> Your assignment: Nothing outside the range below should be printed. Output exactly the lines from the line with "cost [299, 110]" to the line with "grundsätzlich [182, 217]", both included.

(Stored items from a collection)
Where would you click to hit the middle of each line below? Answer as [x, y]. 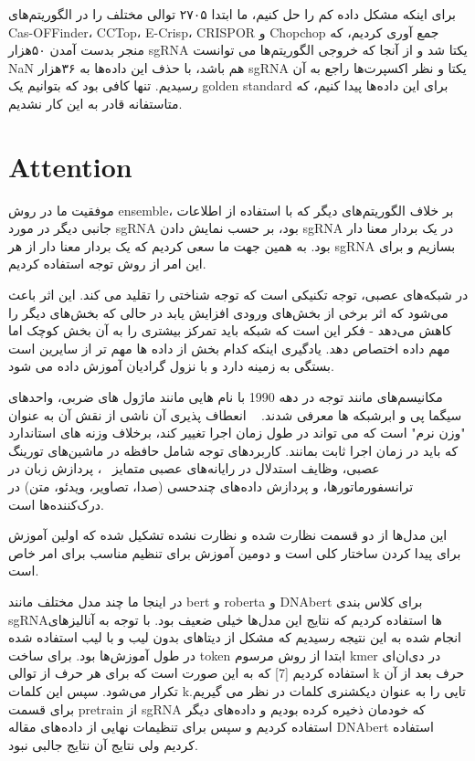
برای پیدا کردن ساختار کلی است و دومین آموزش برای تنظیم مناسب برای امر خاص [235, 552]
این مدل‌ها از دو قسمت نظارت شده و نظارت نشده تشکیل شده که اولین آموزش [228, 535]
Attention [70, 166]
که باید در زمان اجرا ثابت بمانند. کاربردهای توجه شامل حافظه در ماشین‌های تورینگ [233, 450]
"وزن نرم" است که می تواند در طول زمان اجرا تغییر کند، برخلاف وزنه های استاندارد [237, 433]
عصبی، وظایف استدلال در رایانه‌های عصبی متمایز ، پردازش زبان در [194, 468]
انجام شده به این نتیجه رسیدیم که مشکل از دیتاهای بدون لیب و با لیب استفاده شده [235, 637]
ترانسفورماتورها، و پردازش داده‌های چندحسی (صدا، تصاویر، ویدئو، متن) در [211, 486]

* * *

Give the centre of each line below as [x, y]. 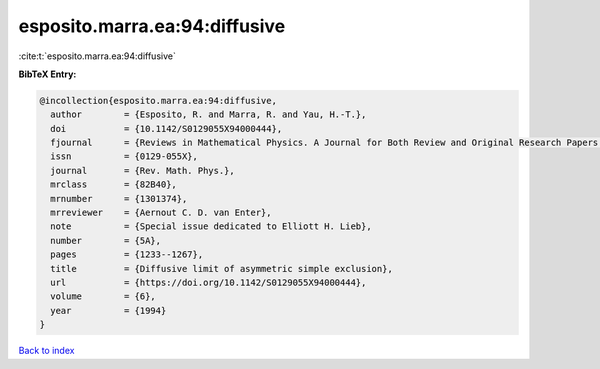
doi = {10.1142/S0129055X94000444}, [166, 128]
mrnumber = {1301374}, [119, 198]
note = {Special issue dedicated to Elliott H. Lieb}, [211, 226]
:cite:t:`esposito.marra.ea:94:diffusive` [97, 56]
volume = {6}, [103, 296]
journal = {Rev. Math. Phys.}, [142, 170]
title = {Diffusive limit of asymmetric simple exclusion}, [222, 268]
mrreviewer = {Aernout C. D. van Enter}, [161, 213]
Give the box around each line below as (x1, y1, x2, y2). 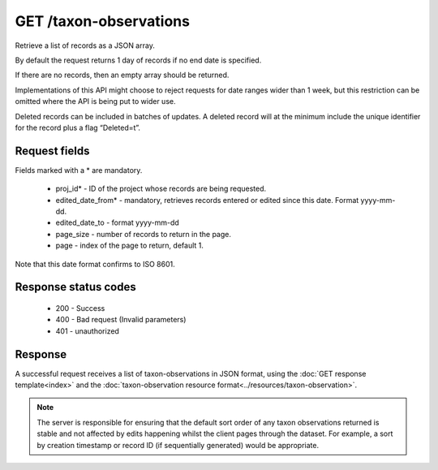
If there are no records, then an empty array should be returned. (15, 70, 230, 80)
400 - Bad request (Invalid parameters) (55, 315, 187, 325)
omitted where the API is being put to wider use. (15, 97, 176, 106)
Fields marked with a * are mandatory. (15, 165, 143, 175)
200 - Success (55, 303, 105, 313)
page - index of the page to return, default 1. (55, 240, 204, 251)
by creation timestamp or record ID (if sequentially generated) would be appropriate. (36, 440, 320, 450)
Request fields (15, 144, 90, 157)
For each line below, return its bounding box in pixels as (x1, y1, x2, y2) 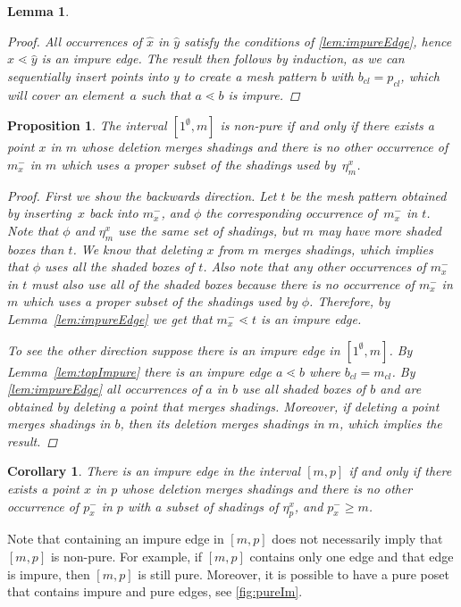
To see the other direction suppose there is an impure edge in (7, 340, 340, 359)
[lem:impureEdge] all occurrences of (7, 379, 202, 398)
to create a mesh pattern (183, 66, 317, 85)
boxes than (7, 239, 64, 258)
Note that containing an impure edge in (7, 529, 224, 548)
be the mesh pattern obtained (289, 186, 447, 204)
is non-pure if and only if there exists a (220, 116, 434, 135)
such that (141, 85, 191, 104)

* * *

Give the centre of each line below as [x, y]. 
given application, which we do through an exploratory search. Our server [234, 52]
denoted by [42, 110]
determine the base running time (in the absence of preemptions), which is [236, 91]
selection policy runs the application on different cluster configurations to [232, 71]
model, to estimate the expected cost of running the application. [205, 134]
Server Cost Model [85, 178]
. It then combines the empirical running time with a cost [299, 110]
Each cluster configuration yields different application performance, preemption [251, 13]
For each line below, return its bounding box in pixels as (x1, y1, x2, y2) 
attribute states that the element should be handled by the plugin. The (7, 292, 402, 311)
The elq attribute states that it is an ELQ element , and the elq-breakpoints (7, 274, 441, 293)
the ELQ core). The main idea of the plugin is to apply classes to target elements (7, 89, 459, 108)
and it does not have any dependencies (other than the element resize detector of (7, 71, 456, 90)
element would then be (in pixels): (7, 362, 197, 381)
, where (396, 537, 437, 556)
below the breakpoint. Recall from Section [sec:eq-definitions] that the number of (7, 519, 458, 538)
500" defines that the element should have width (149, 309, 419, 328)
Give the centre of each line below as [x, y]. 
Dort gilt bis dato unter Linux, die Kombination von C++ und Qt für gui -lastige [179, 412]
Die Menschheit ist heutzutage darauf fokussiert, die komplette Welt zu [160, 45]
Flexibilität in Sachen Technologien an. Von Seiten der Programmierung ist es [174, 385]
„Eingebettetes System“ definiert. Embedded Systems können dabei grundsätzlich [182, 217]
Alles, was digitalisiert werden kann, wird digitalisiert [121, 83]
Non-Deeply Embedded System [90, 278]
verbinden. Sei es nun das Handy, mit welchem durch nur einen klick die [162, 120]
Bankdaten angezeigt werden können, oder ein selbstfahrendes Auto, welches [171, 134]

> Response to the task:
. It then combines the empirical running time with a cost [299, 110]
Each cluster configuration yields different application performance, preemption [251, 13]
For each line below, return its bounding box in pixels as (x1, y1, x2, y2) 
attribute states that the element should be handled by the plugin. The (7, 292, 402, 311)
The elq attribute states that it is an ELQ element , and the elq-breakpoints (7, 274, 441, 293)
the ELQ core). The main idea of the plugin is to apply classes to target elements (7, 89, 459, 108)
and it does not have any dependencies (other than the element resize detector of (7, 71, 456, 90)
element would then be (in pixels): (7, 362, 197, 381)
, where (396, 537, 437, 556)
below the breakpoint. Recall from Section [sec:eq-definitions] that the number of (7, 519, 458, 538)
500" defines that the element should have width (149, 309, 419, 328)
Give the centre of each line below as [x, y]. 
Dort gilt bis dato unter Linux, die Kombination von C++ und Qt für gui -lastige [179, 412]
Die Menschheit ist heutzutage darauf fokussiert, die komplette Welt zu [160, 45]
Flexibilität in Sachen Technologien an. Von Seiten der Programmierung ist es [174, 385]
„Eingebettetes System“ definiert. Embedded Systems können dabei grundsätzlich [182, 217]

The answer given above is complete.